Exercise data Block Start

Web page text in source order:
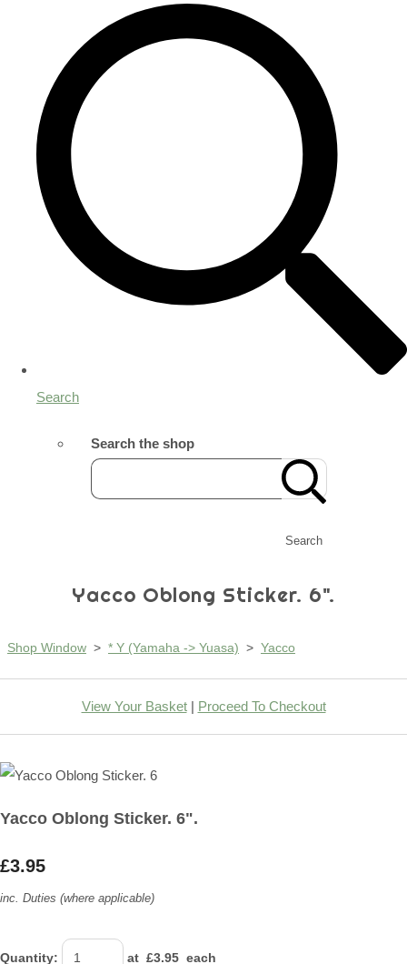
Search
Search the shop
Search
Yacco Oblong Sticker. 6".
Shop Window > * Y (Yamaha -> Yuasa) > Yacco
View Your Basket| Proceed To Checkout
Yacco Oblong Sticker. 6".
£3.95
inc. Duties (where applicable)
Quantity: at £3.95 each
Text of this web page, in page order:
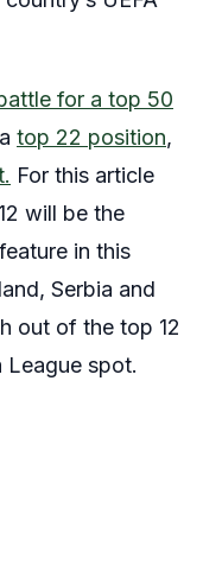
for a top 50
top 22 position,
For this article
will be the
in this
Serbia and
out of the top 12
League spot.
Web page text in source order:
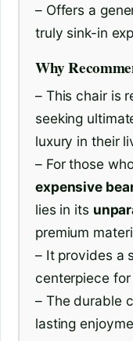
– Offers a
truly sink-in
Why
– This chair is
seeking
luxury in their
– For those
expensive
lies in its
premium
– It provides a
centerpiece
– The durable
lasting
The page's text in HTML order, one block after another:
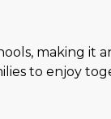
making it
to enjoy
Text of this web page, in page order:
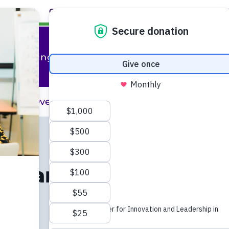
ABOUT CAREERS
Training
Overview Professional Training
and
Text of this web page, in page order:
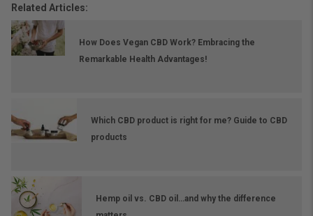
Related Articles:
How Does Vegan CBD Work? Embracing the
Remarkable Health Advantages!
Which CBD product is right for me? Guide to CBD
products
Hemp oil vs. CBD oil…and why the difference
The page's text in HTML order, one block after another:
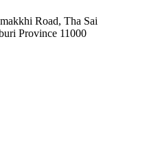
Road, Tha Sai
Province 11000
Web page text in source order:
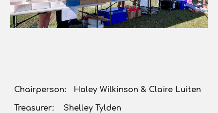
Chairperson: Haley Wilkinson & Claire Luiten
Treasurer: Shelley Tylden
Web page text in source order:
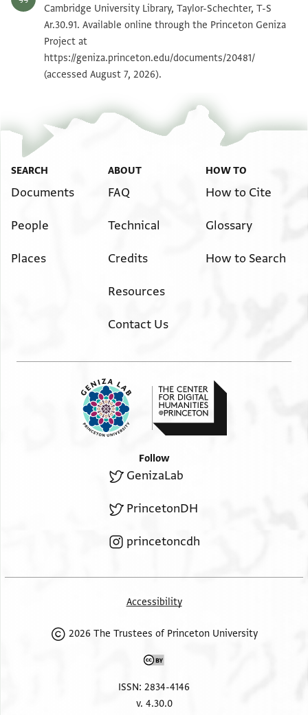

Exercise data Block End

*Exercise details*
Pictures aside, restate the entries word for word.

*Result for this exercise*
Web page text in source order:
Search
Search the shop
Search
Yacco Oblong Sticker. 6".
Shop Window > * Y (Yamaha -> Yuasa) > Yacco
View Your Basket| Proceed To Checkout
Yacco Oblong Sticker. 6".
£3.95
inc. Duties (where applicable)
Quantity: at £3.95 each
Text of this web page, in page order:
for a top 50
top 22 position,
For this article
will be the
in this
Serbia and
out of the top 12
League spot.
Web page text in source order:
– Offers a
truly sink-in
Why
– This chair is
seeking
luxury in their
– For those
expensive
lies in its
premium
– It provides a
centerpiece
– The durable
lasting
The page's text in HTML order, one block after another:
making it
to enjoy
Text of this web page, in page order:
ABOUT CAREERS
Training
Overview Professional Training
and
Text of this web page, in page order:
Related Articles:
How Does Vegan CBD Work? Embracing the
Remarkable Health Advantages!
Which CBD product is right for me? Guide to CBD
products
Hemp oil vs. CBD oil…and why the difference
The page's text in HTML order, one block after another:
Road, Tha Sai
Province 11000
Web page text in source order:
Chairperson: Haley Wilkinson & Claire Luiten
Treasurer: Shelley Tylden
Web page text in source order:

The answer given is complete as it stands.